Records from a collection
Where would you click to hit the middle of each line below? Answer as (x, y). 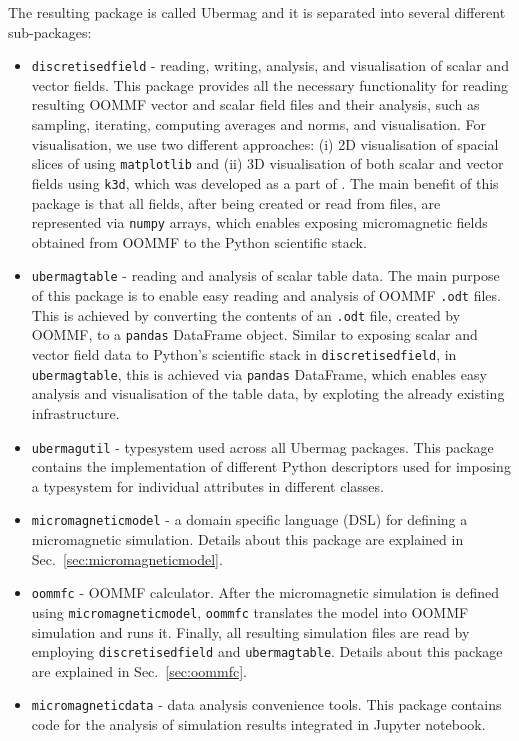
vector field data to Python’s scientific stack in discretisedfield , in (244, 354)
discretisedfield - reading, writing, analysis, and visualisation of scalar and (270, 65)
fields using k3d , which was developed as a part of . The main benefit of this (265, 182)
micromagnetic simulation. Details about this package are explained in (247, 539)
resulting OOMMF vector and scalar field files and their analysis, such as (255, 104)
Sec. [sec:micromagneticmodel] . (127, 558)
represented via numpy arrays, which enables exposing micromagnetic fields (259, 222)
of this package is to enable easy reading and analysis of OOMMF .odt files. (266, 295)

**What is needed**.
Set down the data above verbatim, omitting every image.

**Exercise response**.
Where would you click to hit the middle of each line below? Answer as (x, y). 
vector field data to Python’s scientific stack in discretisedfield , in (244, 354)
discretisedfield - reading, writing, analysis, and visualisation of scalar and (270, 65)
fields using k3d , which was developed as a part of . The main benefit of this (265, 182)
micromagnetic simulation. Details about this package are explained in (247, 539)
resulting OOMMF vector and scalar field files and their analysis, such as (255, 104)
Sec. [sec:micromagneticmodel] . (127, 558)
represented via numpy arrays, which enables exposing micromagnetic fields (259, 222)
of this package is to enable easy reading and analysis of OOMMF .odt files. (266, 295)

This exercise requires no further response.